Stored dataset items
Segment Open
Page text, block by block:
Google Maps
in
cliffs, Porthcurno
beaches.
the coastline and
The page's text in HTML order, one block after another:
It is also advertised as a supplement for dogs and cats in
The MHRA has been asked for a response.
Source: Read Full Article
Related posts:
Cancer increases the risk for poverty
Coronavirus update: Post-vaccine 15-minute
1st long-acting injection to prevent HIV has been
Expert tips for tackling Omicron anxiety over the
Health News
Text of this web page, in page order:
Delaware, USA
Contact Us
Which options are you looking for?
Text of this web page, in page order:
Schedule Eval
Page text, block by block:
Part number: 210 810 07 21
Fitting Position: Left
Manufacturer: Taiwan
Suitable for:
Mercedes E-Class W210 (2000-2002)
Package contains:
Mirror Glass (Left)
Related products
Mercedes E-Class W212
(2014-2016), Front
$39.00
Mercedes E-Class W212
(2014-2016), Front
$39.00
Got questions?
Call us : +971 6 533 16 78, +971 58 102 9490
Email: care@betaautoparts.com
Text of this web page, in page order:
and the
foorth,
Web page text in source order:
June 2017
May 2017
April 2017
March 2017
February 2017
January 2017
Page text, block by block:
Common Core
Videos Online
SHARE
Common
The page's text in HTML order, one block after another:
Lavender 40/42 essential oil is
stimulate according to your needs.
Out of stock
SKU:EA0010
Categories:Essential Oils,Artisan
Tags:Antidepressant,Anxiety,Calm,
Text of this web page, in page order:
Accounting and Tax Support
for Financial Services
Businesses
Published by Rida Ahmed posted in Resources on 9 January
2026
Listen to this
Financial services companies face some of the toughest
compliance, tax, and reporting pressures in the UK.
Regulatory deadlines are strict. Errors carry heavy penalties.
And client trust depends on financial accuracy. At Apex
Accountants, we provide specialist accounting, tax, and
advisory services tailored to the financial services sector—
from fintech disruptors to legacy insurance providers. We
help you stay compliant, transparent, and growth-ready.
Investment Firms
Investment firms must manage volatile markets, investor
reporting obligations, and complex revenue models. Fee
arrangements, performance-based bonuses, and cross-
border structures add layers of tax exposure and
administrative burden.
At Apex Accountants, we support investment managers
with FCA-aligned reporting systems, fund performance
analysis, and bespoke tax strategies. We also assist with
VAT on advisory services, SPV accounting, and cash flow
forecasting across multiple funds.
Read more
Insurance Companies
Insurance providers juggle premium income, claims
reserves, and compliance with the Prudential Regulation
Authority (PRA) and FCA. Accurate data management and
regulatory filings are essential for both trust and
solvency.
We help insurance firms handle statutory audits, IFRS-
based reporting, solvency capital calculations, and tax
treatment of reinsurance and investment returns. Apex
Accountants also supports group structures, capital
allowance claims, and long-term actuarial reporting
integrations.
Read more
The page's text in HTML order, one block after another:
Segment Closed
◆ **Activity**: Restate all of the entries above precisely.

◆ **Solution for this problem**:
Page text, block by block:
Google Maps
in
cliffs, Porthcurno
beaches.
the coastline and
The page's text in HTML order, one block after another:
It is also advertised as a supplement for dogs and cats in
The MHRA has been asked for a response.
Source: Read Full Article
Related posts:
Cancer increases the risk for poverty
Coronavirus update: Post-vaccine 15-minute
1st long-acting injection to prevent HIV has been
Expert tips for tackling Omicron anxiety over the
Health News
Text of this web page, in page order:
Delaware, USA
Contact Us
Which options are you looking for?
Text of this web page, in page order:
Schedule Eval
Page text, block by block:
Part number: 210 810 07 21
Fitting Position: Left
Manufacturer: Taiwan
Suitable for:
Mercedes E-Class W210 (2000-2002)
Package contains:
Mirror Glass (Left)
Related products
Mercedes E-Class W212
(2014-2016), Front
$39.00
Mercedes E-Class W212
(2014-2016), Front
$39.00
Got questions?
Call us : +971 6 533 16 78, +971 58 102 9490
Email: care@betaautoparts.com
Text of this web page, in page order:
and the
foorth,
Web page text in source order:
June 2017
May 2017
April 2017
March 2017
February 2017
January 2017
Page text, block by block:
Common Core
Videos Online
SHARE
Common
The page's text in HTML order, one block after another:
Lavender 40/42 essential oil is
stimulate according to your needs.
Out of stock
SKU:EA0010
Categories:Essential Oils,Artisan
Tags:Antidepressant,Anxiety,Calm,
Text of this web page, in page order:
Accounting and Tax Support
for Financial Services
Businesses
Published by Rida Ahmed posted in Resources on 9 January
2026
Listen to this
Financial services companies face some of the toughest
compliance, tax, and reporting pressures in the UK.
Regulatory deadlines are strict. Errors carry heavy penalties.
And client trust depends on financial accuracy. At Apex
Accountants, we provide specialist accounting, tax, and
advisory services tailored to the financial services sector—
from fintech disruptors to legacy insurance providers. We
help you stay compliant, transparent, and growth-ready.
Investment Firms
Investment firms must manage volatile markets, investor
reporting obligations, and complex revenue models. Fee
arrangements, performance-based bonuses, and cross-
border structures add layers of tax exposure and
administrative burden.
At Apex Accountants, we support investment managers
with FCA-aligned reporting systems, fund performance
analysis, and bespoke tax strategies. We also assist with
VAT on advisory services, SPV accounting, and cash flow
forecasting across multiple funds.
Read more
Insurance Companies
Insurance providers juggle premium income, claims
reserves, and compliance with the Prudential Regulation
Authority (PRA) and FCA. Accurate data management and
regulatory filings are essential for both trust and
solvency.
We help insurance firms handle statutory audits, IFRS-
based reporting, solvency capital calculations, and tax
treatment of reinsurance and investment returns. Apex
Accountants also supports group structures, capital
allowance claims, and long-term actuarial reporting
integrations.
Read more
The page's text in HTML order, one block after another:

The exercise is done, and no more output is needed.